Tech Briefs: The article I read says, “The team has made the software free and available to scientists around the world. That means researchers can now use it to better understand how genes function, how diseases start and how to design better treatments.” My question is: What made you decide to make it free?

Wang: As researchers, our main goal is to make a meaningful contribution to the scientific community. We chose to make our work freely accessible because we believe it can help push the field forward and serve as a useful resource for others working on similar problems. By sharing our methods and results openly, we hope to offer insights that others can build on. Open access encourages collaboration, transparency, and innovation — all of which are key to driving progress. In the end, we simply want to support the broader research community and help create an environment where ideas can grow and move science forward.

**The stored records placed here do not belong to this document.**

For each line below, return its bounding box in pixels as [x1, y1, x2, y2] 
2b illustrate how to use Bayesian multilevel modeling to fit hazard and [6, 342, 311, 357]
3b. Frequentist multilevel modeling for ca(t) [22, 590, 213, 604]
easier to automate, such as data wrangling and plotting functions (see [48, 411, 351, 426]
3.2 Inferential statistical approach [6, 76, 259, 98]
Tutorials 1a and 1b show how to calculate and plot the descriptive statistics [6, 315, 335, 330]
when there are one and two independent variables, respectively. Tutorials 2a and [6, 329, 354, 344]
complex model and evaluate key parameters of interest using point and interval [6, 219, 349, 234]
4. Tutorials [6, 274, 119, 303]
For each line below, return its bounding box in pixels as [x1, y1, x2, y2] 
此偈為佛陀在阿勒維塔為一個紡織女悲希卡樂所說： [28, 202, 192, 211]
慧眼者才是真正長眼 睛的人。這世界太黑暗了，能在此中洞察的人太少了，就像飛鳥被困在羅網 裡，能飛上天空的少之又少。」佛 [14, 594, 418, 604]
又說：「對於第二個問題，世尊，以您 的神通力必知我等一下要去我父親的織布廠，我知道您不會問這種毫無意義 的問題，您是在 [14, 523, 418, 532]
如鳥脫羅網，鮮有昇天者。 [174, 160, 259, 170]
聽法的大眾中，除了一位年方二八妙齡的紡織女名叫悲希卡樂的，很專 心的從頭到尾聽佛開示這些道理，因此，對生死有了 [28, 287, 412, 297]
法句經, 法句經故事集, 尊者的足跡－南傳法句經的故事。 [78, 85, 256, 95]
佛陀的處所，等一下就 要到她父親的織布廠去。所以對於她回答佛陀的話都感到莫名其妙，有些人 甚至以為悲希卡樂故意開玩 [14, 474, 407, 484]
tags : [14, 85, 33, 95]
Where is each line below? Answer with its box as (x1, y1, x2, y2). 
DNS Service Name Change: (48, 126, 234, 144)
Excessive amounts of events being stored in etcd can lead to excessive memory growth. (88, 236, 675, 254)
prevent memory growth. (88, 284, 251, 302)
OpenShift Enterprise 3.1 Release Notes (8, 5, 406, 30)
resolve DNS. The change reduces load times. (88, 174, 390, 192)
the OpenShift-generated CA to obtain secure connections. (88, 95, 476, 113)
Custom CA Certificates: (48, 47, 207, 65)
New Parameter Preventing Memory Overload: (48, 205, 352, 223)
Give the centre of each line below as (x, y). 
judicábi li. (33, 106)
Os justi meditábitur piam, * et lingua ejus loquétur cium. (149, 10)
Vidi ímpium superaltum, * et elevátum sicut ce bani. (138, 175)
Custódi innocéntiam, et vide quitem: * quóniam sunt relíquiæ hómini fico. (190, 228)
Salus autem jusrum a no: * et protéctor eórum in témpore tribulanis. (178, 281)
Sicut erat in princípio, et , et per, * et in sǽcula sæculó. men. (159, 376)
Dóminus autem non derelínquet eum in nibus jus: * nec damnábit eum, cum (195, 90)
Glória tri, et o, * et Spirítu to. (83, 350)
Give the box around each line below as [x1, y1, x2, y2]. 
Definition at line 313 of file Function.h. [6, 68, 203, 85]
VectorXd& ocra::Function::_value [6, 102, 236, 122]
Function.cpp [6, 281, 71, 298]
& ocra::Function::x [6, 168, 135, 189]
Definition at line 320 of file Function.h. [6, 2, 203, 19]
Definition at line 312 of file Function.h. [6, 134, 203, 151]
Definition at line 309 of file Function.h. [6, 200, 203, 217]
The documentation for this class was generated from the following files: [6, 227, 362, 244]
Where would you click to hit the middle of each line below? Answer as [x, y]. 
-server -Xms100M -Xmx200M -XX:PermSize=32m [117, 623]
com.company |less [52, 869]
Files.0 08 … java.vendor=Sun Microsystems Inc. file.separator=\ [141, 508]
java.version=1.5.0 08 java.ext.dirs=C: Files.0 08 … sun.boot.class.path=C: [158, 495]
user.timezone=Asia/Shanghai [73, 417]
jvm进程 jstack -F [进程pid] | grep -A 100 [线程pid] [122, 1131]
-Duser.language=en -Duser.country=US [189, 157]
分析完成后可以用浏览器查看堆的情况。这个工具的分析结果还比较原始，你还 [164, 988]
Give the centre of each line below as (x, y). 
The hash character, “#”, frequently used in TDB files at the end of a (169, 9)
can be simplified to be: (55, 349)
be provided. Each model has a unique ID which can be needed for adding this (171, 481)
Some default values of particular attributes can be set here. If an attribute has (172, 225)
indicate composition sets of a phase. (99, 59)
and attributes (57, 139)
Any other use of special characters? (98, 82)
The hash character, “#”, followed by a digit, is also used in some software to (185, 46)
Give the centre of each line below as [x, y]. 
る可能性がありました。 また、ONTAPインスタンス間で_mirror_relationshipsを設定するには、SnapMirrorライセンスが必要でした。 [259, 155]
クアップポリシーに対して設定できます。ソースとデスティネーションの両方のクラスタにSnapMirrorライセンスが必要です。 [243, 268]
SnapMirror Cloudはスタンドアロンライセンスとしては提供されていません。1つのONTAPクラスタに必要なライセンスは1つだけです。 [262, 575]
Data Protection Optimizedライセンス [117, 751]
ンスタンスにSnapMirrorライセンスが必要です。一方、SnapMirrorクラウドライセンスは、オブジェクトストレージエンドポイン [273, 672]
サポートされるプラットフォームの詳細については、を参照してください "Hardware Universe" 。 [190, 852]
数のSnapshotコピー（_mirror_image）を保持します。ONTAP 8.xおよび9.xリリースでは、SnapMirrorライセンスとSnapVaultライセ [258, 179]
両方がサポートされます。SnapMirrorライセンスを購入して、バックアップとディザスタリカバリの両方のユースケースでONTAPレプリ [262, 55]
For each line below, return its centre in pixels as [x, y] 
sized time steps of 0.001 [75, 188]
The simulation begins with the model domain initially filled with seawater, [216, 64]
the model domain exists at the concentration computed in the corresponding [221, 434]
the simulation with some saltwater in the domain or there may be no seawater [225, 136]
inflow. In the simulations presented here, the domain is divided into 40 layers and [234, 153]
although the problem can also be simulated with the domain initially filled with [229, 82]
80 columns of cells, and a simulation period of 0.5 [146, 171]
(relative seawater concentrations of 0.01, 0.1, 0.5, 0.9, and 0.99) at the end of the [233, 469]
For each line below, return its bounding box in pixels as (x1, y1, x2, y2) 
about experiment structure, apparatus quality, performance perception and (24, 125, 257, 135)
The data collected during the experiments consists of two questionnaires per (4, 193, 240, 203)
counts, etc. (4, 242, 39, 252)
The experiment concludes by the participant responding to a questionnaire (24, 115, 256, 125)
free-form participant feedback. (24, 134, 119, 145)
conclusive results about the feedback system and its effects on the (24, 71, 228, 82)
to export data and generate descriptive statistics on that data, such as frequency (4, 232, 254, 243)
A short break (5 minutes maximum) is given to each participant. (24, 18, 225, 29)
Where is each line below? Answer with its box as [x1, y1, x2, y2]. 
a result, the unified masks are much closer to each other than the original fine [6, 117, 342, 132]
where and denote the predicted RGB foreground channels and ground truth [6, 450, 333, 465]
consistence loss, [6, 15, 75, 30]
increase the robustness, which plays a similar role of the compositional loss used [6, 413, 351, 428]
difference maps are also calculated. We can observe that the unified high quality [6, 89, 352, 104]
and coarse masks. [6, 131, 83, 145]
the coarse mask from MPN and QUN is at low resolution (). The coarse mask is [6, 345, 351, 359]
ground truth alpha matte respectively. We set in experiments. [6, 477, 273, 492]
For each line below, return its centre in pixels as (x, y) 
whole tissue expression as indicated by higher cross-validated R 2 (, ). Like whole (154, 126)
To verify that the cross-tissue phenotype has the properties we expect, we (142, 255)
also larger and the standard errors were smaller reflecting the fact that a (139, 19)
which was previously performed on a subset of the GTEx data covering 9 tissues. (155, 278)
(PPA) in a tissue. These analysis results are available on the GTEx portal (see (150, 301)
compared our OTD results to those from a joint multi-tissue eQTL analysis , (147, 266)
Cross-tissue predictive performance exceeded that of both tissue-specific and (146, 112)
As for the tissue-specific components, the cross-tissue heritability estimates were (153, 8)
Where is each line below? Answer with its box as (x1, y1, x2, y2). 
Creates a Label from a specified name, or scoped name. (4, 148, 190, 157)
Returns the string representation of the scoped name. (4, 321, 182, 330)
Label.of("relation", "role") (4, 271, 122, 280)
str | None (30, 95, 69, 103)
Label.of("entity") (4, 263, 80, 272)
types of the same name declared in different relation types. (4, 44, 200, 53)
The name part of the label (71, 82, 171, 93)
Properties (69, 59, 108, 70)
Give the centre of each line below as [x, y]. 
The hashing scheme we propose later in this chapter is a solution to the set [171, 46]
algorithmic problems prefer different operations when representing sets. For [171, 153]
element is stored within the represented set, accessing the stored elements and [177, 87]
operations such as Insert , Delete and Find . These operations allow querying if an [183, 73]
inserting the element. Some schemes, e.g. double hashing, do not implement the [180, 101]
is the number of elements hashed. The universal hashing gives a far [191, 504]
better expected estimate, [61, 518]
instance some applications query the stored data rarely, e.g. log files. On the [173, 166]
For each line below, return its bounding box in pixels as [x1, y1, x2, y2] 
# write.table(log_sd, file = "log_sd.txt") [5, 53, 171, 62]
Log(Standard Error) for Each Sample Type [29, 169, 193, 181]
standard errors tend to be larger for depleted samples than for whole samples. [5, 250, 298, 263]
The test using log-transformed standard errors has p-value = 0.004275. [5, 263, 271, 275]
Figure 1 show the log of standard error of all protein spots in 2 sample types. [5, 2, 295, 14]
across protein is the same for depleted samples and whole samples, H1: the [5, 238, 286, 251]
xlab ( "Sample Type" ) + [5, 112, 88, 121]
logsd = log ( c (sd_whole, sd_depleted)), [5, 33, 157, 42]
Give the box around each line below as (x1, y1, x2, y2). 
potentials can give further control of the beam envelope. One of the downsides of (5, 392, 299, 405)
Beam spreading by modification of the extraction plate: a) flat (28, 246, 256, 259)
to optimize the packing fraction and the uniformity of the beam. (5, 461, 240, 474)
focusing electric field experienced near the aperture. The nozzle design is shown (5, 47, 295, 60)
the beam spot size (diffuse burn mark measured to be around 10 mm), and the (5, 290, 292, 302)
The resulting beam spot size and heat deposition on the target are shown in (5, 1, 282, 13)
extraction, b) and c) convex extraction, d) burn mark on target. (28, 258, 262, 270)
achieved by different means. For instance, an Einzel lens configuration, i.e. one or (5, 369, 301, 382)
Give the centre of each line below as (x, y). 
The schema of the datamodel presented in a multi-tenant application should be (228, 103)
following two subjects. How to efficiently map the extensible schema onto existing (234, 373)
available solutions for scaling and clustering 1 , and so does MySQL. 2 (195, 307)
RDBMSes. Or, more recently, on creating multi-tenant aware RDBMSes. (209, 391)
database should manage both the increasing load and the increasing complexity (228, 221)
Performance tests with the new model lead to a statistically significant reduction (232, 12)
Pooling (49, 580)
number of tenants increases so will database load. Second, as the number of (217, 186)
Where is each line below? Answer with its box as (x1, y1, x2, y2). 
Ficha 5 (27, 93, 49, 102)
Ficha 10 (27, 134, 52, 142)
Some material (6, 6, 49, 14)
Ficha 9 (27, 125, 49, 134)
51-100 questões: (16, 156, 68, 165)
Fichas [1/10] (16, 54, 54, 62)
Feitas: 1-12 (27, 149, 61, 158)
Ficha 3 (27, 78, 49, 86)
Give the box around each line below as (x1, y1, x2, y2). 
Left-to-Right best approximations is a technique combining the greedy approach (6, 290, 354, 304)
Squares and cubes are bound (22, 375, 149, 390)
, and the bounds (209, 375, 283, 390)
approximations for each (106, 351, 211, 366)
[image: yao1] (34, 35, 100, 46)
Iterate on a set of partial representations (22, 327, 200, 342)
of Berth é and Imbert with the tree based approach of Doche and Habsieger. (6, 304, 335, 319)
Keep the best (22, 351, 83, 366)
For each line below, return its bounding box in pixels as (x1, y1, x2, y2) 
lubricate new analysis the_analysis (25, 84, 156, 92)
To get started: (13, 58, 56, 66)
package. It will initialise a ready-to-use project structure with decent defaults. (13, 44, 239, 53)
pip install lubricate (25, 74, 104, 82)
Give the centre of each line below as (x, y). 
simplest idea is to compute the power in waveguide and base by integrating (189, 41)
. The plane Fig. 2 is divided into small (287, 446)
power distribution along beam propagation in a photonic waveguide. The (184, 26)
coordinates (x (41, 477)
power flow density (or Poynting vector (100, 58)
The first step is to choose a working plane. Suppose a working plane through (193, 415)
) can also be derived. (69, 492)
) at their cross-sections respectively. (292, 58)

Tech Briefs: Do you have any set plans for further research/work/etc.? If not, what are your next steps?

Wang: We don’t have any concrete plans yet, but we do have some ideas for the next steps. Building the entire genome structure means we need to establish connections across all chromosomes for a given species. To achieve this, we’re planning to construct a super graph that represents the complete genome of each species. On top of that, we intend to apply a customized E(n) Equivariant Topological Neural Network (ETNN) to these super graphs, enabling the model to be sensitive to species-specific characteristics. This direction reflects our vision for the next generation of research in this area.

Tech Briefs: Do you have any advice for researchers aiming to bring their ideas to fruition (broadly speaking)?

Wang: If you have ideas, don’t wait or hesitate to act on them. Taking action speaks louder than just having ideas. If you keep your ideas to yourself, no one else will see them, and progress will slow down. The world moves forward when people turn their ideas into reality.